Let $H$ (for "hypercube") be the set of all 0/1 vectors of length $n$.

One step of the MCMC algorithm is as follows:

Generate an $(n-1)$ by $n$ matrix $A$, filled with 0/1 iid Bernoulli
samples. This will be the first $n-1$ rows of our proposal matrix.

Find $K$, the kernel of $A$. Let $r$ be the rank of $K$ (and note
that $r>0$).

Consider extending $A$ to an $n$ by $n$ matrix by adding a final 0/1
row. Let $L$ be the number of possible completions.

If $r>1$, then $L=2^n$. Generate a proposal matrix $M$ with the
same first $n-1$ rows as $A$, and the last row selected uniformly at
random from $H$ (transposed).

If $r=1$, let $L=|K\cap H|$. Generate a proposal matrix $M$ with
the same first $n-1$ rows as $A$, and the last row selected uniformly at random from $K\cap H$. (We will discuss how to enumerate $K\cap H$ below.)

Let $L'$ be the corresponding value for $L$ for the previous accepted
proposal.
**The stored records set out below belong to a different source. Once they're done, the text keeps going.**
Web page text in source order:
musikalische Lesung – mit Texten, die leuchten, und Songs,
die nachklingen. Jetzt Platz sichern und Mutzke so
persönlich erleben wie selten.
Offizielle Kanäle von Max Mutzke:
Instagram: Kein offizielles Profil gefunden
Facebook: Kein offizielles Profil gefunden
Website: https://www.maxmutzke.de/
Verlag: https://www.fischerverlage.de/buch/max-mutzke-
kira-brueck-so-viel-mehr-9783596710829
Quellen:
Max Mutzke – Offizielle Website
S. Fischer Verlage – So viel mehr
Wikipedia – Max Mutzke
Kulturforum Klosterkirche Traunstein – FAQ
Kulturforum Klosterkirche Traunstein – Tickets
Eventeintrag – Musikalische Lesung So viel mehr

Let $p=\min(1, L/L')$. Accept the new proposal matrix with
probability $p$.

(To generate the initial proposal, we can just follow steps 1-3.)

This appears to provide a straightforward MCMC algorithm for uniform
sampling from singular Bernoulli matrices. All of the steps are
efficient and straightforward except for one: enumerating $K \cap H$.
How can we compute that in a (somewhat) practical way?
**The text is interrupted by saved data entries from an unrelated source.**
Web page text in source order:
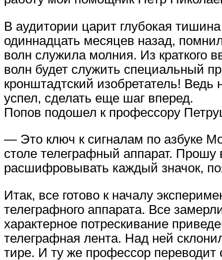
В аудитории царит глубокая
одиннадцать месяцев назад,
волн служила молния. Из краткого
волн будет служить специальный
кронштадтский изобретатель!
успел, сделать еще шаг вперед.
Попов подошел к профессору
— Это ключ к сигналам по азбуке
столе телеграфный аппарат. Прошу
расшифровывать каждый значок,
Итак, все готово к началу
телеграфного аппарата. Все
характерное потрескивание
телеграфная лента. Над ней
тире. И ту же профессор переводит

Observe that the probability that $r>1$ is less than the probability
that a uniform Bernoulli matrix is singular. My earlier post on this
question addresses suggests that this probability is on the order
of $2^{-n}$ for large $n$ (e.g. $n=100$). Therefore, we will
essentially always be in the case $r=1$.

We can find an element in $K\cap H$ by using a mixed (binary) integer linear program.
Specifically, we try to find a binary integer vector that is in the kernel $K$ (which is a linear constraint). We only need a feasible solution (i.e. "phase 1" of the MILP); the objective function doesn't matter. This produces a single element of $K\cap A$ (or shows that no such element exists).

Note that, for any $z\in H$, we can construct a linear function $f_z$ on $R^n$ that coincides with the Hamming distance from any on vector $H$ to $z$, to wit: $f_z(x)=\sum_i^{n}(z_i+(-1)^z_i x_i)$. That is, for any $x,z\in H$, $f_z(x)$ is equal to the Hamming distance between the vectors.

This provides us with a method to enumerate all elements of $K\cap A$. First, we use the MILP to enumerate one solution, $z\in H$. Then we add a linear constraint to the MILP forcing the Hamming distance from $z$ to be $\geq 1$. This removes $z$ from the feasible set but keeps all other integer solutions. We keep repeating this until the MILP finds no feasible binary solutions. This procedure will enumerate $K\cap H$.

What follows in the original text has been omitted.